В эти годы за праздничной ясностью сапуновского искусства как будто заколыхалась темная и могучая стихия. Спокойствие художественного созерцания было возмущено и обвеялось тревогой. Глаз художника словно смутно различил что-то за нарядной оболочкой вещей. Сапуновские картины стали звучать особенно остро. Сапунов создал такие вещи, как «Рододендроны», «Вазы с цветами», эскизы декораций к «Мещанину во дворянстве», к «Принцессе Турандот». Изощренность его палитры и его художественная проницательность получили необычайную напряженность.
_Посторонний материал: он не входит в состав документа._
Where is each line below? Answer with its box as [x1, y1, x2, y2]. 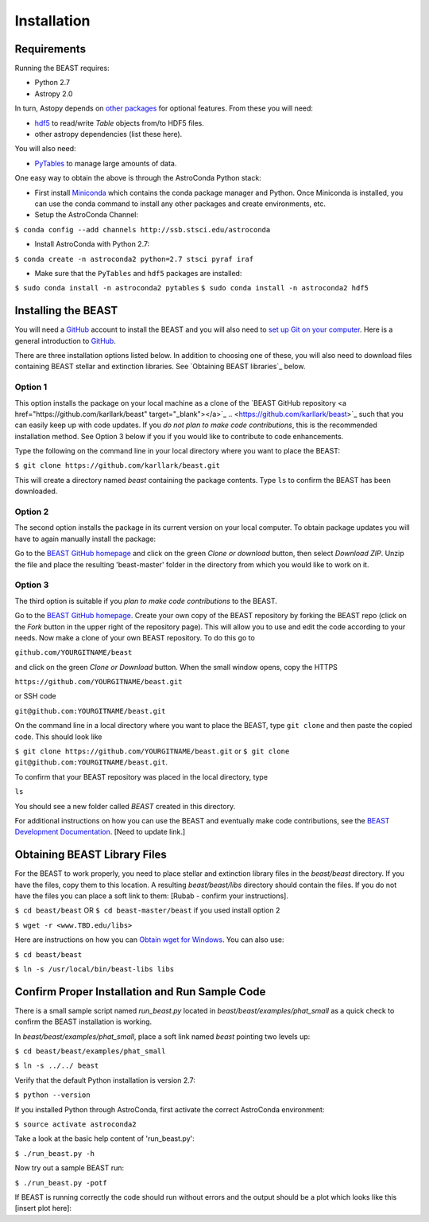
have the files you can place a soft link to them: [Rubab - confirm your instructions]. [14, 891, 289, 901]
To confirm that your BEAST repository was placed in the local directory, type [14, 772, 269, 781]
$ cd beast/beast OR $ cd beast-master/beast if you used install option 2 [14, 905, 280, 915]
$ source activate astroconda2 [14, 1120, 137, 1129]
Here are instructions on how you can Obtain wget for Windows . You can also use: [14, 935, 284, 944]
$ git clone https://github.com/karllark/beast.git [14, 461, 221, 470]
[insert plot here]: [14, 1204, 71, 1213]
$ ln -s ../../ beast [14, 1061, 99, 1070]
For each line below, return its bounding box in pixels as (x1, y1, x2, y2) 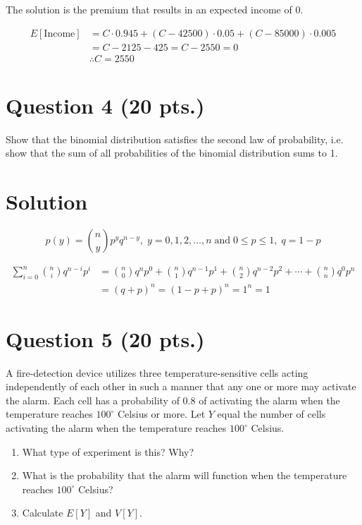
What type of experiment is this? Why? (22, 444, 194, 459)
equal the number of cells (217, 406, 326, 421)
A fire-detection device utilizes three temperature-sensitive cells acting (6, 365, 308, 380)
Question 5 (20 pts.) (6, 324, 205, 353)
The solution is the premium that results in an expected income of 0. (6, 2, 304, 16)
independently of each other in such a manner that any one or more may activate (6, 379, 356, 394)
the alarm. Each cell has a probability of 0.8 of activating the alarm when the (6, 392, 340, 407)
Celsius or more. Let (118, 406, 206, 421)

Сапунов в самом деле шел к какому-то преодолению своего эстетизма. Мы теперь это доподлинно знаем. Это доказывают его последние работы. На посмертной выставке мы увидели неожиданный ряд начатых, так и не доведенных до конца картин. Это была странная сюита «Чаепитий», «Ночных чайных», «Веселых домов», ставших в противоречие ко всему, что было связано с именем «мастера красивых вещей». Произошло вторжение «улицы» – и какой улицы! – в сапуновское искусство. Сквозь цветы и декорации потянуло кабацким чадом. Но когда исчезло первое изумление, в этой необыкновенной серии обнаружилось прямое, неизбежное, логическое завершение сапуновской живописи. В свете опубликованных материалов и воспоминаний о художнике чисто сапуновский характер «Чайных» и «Притонов» стал настолько убедительным, что не для них надо искать объяснений в свойствах предыдущего творчества Сапунова, а скорее наоборот: более плодотворным будет его измерять «Притонами» и «Чайными».
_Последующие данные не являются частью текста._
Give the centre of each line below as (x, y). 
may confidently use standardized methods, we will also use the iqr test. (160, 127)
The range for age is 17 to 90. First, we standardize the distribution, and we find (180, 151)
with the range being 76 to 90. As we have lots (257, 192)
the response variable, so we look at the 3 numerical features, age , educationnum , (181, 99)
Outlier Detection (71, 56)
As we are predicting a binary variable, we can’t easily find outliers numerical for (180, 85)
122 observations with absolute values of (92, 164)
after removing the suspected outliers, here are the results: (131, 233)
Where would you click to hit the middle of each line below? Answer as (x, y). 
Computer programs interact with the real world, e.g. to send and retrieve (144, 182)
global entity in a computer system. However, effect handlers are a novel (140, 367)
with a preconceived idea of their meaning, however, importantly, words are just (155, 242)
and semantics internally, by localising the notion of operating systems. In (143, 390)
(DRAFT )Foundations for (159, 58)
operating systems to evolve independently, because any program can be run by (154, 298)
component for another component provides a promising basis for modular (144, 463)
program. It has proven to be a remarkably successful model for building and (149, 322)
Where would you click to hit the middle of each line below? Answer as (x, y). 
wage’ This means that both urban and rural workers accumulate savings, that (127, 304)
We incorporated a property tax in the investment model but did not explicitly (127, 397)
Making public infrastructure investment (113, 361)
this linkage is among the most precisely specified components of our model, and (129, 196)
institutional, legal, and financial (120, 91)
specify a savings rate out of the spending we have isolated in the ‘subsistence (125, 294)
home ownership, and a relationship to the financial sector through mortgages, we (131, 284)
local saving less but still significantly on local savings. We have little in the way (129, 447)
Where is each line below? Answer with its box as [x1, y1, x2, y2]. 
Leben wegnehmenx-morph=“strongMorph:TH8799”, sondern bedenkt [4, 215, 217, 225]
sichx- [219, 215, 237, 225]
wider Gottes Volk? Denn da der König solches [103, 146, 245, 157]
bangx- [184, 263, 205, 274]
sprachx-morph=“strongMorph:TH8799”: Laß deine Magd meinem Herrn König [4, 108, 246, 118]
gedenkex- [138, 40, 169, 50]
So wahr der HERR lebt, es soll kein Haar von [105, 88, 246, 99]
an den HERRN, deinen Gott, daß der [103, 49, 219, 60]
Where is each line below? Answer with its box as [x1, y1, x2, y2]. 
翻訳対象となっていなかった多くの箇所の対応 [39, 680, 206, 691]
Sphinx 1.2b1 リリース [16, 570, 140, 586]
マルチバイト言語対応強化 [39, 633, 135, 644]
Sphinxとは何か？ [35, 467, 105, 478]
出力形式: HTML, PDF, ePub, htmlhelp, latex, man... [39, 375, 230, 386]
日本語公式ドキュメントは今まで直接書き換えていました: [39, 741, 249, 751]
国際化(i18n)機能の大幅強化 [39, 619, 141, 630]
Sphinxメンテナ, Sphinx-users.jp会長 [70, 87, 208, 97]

Важно отметить две главные черты в этих незаконченных вещах: они чрезвычайно декоративны, так как в них широко проявилась сапуновская красочная щедрость, и в то же время они насыщены какой-то трагической выразительностью. В них есть очевидная и прямая связь с театрально-декорационными работами Сапунова, но тот блестящий, звонкий и праздничный мир здесь обернулся к нему своей изнанкой. Ядом богемы, разрушительным воздухом притонов и кабаков запахло от сапуновских полотен. Насколько прежде живопись Сапунова избегала каких бы то ни было «вопросов» и «проблем», настолько теперь она стала свидетельствовать о таком надломе жизнеощущения, что нельзя отделаться от впечатления, будто художник, торопливой кистью нанося на картину образы, стонал под тяжестью своих переживаний.